The detected object 24 is the virtual line in FIG. 2! 5, the voltages Vl and V2 output from the amplifier circuits 28a and 28b in FIG. 1 are on the line 3) in FIG. io,
, pii. Therefore, the value of the ratio of the voltages V] and V2 obtained by calculation in the arithmetic circuit 29 is basically smaller than 1. Therefore, the output from the comparator circuit 30 causes the detected object 24 to correspond to the solid line 13 in FIG. It is displayed that it is not in the indicated position.

In this manner, in the charging switch 20 shown in the first diagram, when the detected object 24 is at the position indicated by the solid line No. 3 in FIG. It is possible to detect the location without any problem.

Effects As described above, according to the present invention, light from an object to be detected is received and transmitted via optical means.

The plurality of light receiving means that receive light from the optical means are arranged so that the amount of incident light from the optical means changes when the position of the object to be detected changes. Also, from this light receiving means,
A signal at a level corresponding to the amount of incident light is output and given to the calculation means. The calculation means performs calculation processing related to the level of the output from each light receiving means. In this way, calculations related to the position of the detected object can be reliably detected without being hindered by, for example, the reflectance of the detected object.

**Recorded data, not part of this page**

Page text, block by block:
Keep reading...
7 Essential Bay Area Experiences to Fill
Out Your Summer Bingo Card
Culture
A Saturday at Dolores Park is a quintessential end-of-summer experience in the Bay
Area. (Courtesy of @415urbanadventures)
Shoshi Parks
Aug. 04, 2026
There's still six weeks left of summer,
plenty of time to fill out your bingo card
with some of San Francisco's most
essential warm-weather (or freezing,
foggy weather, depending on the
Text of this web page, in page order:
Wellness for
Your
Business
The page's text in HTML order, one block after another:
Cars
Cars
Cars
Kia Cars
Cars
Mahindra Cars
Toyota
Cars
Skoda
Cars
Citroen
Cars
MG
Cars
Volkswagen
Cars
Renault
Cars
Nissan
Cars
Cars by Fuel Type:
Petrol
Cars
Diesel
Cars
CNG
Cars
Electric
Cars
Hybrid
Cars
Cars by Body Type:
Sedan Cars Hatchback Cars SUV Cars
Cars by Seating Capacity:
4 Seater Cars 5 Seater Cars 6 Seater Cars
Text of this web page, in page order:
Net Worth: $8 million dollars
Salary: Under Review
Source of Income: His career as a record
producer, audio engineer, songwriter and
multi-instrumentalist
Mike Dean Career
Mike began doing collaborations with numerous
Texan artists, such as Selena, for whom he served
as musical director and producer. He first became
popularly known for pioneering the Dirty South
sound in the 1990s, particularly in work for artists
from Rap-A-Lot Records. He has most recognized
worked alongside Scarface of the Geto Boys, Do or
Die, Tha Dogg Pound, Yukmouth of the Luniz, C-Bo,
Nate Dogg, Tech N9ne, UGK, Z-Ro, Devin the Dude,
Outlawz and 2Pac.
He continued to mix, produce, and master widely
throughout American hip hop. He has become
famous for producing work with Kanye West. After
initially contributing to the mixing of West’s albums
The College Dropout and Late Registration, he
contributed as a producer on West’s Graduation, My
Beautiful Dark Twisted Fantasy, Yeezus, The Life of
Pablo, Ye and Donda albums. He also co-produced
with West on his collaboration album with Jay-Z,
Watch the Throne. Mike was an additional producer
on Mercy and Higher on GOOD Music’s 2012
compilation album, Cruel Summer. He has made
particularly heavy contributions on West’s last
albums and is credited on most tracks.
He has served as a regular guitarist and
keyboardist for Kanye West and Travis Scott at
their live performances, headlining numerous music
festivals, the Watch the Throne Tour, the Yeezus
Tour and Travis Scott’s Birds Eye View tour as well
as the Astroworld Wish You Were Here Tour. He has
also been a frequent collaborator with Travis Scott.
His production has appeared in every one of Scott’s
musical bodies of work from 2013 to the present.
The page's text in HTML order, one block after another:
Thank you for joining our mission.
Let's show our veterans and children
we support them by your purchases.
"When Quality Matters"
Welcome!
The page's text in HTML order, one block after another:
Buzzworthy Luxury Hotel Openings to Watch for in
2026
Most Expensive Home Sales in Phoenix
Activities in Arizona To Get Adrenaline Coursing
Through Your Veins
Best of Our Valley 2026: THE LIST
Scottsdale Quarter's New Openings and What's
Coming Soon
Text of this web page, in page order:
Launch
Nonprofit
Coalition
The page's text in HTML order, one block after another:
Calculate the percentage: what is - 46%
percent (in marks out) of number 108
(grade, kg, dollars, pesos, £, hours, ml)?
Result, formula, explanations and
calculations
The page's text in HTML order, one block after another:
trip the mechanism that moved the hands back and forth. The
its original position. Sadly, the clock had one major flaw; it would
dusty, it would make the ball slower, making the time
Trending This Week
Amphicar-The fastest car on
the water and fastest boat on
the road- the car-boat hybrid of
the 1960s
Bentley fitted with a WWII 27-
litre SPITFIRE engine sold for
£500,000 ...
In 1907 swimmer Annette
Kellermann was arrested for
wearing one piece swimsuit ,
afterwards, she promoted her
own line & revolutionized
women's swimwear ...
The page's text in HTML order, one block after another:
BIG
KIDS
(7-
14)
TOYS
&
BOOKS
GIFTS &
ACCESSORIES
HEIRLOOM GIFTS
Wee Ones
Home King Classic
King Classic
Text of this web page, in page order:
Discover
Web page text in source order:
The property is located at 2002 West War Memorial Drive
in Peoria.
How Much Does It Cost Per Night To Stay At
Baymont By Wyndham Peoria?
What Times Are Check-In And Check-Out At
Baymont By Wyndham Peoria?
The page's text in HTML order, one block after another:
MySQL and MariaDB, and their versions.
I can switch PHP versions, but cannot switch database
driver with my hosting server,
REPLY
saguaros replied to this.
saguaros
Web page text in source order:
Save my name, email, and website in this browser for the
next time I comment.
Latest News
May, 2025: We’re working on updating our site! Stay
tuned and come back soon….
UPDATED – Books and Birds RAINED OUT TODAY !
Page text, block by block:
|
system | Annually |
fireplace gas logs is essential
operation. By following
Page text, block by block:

[Brief explanation of drawings]

FIG. 1 is a system diagram showing the configuration of a photoelectric switch 20 according to an embodiment of the present invention, FIG. 2 is a system diagram explaining the operating state of the photoelectric switch 20, and FIG. 3 is a system diagram showing the operating state of the charging switch 20. 4 is a system diagram illustrating the configuration of the prior art photoelectric switch 1, and FIG. 5 is a graph showing the relationship between the distance X in FIG. 4 and the amount of light received by the light receiving element 6. 20... Photoelectric switch, 21... Light source, 22...
Optical fiber for light projection, 24... Detected object, 26a, 26
b... Light receiving light 7 eyeball, 27a, 27b... Light receiving element, 29... Arithmetic circuit, 30... Comparison circuit, Vl
, V2...Voltage agent Patent attorney Shisan Keiichi part operator a engineer Figure 3 Figure 4 ■1 Figure 5 pressure'#X

Claims (1)

[Claims] Optical means that is interposed in the optical path of light from an object to be detected and that receives and transmits the light; and when the position of the object to be detected changes, the amount of incident light from the optical means changes. What is claimed is: 1. A photoelectric switch comprising: a plurality of light-receiving means arranged as shown in FIG.